Sure, this is valid if one is taking the time to sit down and examine the topic themselves from first principles and thoroughly verified facts. But, at least to me, the aspect of where Covid came from didn't deserve that effort of investigation, especially compared to analyzing things like how to protect myself.
Without analyzing everything from scratch, one is left to examine other people's arguments. And the problem created by someone in a strong leadership position spewing bullshit is that it creates a strong attractor for many other people to choose the same conclusion, and then work backwards fleshing out the details to support it. So it's not that the whole tree of ideas should be ruled out, but rather that legitimate arguments supporting that tree of ideas become practically indistinguishable from bad faith ones. This isn't a desirable state of affairs, but rather the pragmatic reaction to strong distortion of the information landscape - especially when the distortion is pushing towards a destructive course of action.

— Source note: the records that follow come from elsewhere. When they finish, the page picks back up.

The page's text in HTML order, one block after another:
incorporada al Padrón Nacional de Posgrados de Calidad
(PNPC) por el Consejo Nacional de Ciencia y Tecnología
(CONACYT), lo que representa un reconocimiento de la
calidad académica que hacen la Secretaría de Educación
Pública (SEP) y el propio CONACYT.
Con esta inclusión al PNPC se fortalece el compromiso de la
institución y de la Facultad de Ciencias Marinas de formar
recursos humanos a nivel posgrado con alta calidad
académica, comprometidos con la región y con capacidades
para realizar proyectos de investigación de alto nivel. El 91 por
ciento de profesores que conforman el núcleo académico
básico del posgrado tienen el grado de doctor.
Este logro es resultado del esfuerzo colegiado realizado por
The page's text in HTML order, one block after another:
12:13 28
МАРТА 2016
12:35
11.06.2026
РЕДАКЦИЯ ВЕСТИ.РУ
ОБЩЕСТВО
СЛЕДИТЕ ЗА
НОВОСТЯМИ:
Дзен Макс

I understand your reasoning here, I agree without spending an inordinate amount of time doing first person research on every topic we all basically have to fall back to listening to other people's reasoning on a subject and then decide, but I'm curious, has discussing this and reading the article (and probably some of the other information around) caused you to rethink COVID origin possibilities or at least do some more reading about it?
You're asking in the context of me personally, rather than in the context of the topic.
That answer is "no". The importance I give to a topic is mostly based on what is actionable, which for this topic would seem to be limited to posting my resulting opinion on social media.
Just like I never bought into the "China virus" narrative, I also never bought into the "no, it's definitely not from a lab" narrative. I am comfortable with leaving a topic undecided in my mind.
Contrast with say masking, where I looked at the details and decided to start wearing a P100 respirator in public in February. That was something I could do, where the downside was really small (oh weird looks in a store, boo hoo), and the possible upside was much larger.
In the context of the topic, I didn't find my skim of this article particularly compelling. No smoking guns stuck out at me, and it would seem that other ways of the main claim happening aren't as uncorrelated as one would think at first brush (eg virus circulating publicly in Wuhan, these researchers get it, which is then noticed and recorded because they care about such things for lab workers). But in line with what I said above, that isn't a rejection of the article and "no that definitely didn't happen!", rather it just didn't move my needle much, and I am comfortable with it remaining ambiguously unknown.
The main claim of the article is the bat coronavirus researchers at WIV were hospitalized with Covid symptoms in November. The wet market outbreak was in December into January.
But if we were all lied to about the origin, our family and friends died because of this, and xenophobia or racism was used as a shield to deflect criticism from the people and research techniques that got us into this mess… that isn’t something you just handwave away.
There are hollow suit blowhards hijacking every avenue of conversation around every important topic, right now. That research mechanism, gain of function or splicing together viruses… it’s being done again. To say that we have to reject what the blowhard says even if they are right about something, I can’t buy that.
If this is true, that research is too dangerous and needs to be stopped and treated like nuclear weapons, because it is.